Nat. Catal.:单原子Co–N–C催化剂用于质子交换膜燃料电池的性能增强及衰退机理研究图2. 原子级分散Co-N-C催化剂的结构表征。

    随后,作者采用RRDE技术在O2饱和的0.5 M H2SO4电解液中对催化剂的ORR活性进行了评估。在没有Co掺杂的情况下,NC催化剂表现出较差的活性,起始电位仅为0.78 V,E1/2仅为0.61 (图3a)。相比之下,Co(mIm)–NC(1.0)表现出优异的ORR活性,Eonset为0.93V,E1/2为0.82V,而且活性随着催化剂中Co含量的增加而不断增加。Co(mIm)–NC(1.0)的H2O2产率低于1.5%(图3b),这表明其催化ORR的反应路径为四电子(4e)途径。

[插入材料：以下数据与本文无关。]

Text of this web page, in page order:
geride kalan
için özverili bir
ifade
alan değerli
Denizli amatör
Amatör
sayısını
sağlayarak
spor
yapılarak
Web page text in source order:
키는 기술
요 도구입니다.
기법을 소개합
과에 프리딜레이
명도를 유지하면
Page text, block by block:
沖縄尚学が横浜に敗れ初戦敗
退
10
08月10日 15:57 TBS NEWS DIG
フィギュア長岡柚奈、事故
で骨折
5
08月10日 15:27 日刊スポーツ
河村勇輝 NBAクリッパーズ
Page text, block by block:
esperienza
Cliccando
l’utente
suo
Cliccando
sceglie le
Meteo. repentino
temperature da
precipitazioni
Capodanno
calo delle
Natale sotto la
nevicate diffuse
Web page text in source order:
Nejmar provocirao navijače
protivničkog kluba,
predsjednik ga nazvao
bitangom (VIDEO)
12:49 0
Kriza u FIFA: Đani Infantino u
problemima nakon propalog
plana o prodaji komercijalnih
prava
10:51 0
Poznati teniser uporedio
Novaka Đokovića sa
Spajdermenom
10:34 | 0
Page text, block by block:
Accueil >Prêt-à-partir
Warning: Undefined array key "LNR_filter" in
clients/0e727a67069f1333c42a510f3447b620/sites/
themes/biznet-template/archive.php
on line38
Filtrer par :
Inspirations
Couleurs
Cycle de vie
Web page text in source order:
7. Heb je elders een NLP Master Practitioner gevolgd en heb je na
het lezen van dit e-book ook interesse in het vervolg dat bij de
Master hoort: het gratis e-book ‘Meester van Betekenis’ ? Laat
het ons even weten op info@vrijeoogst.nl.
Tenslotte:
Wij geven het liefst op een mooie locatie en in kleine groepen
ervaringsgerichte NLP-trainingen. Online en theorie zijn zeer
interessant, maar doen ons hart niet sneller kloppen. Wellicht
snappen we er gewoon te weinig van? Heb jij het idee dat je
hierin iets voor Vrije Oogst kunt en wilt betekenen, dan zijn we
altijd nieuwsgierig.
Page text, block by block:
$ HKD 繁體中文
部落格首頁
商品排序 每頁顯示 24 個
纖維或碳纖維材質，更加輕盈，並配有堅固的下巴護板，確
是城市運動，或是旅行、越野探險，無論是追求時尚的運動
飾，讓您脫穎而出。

此外,在1.0 bar H2/O2的燃料电池测试中,Co(mIm)–NC(1.0)在0.9 ViR-free (图3c)时可产生高达0.022 A cm2的电流密度,在0.87 ViR-free时的电流密度为0.044 A cm2,该值比美国能源部的目标低30 mV (0.044 A cm2 at 0.90 ViR-free)。此外,该燃料电池的峰值功率密度为0.64 W cm−2(图3d),这是H2/O2 PEM燃料电池中使用non-Fe PGM-free催化剂的最佳活性。

Nat. Catal.:单原子Co–N–C催化剂用于质子交换膜燃料电池的性能增强及衰退机理研究图3. RRDE和PEM燃料电池性能测试。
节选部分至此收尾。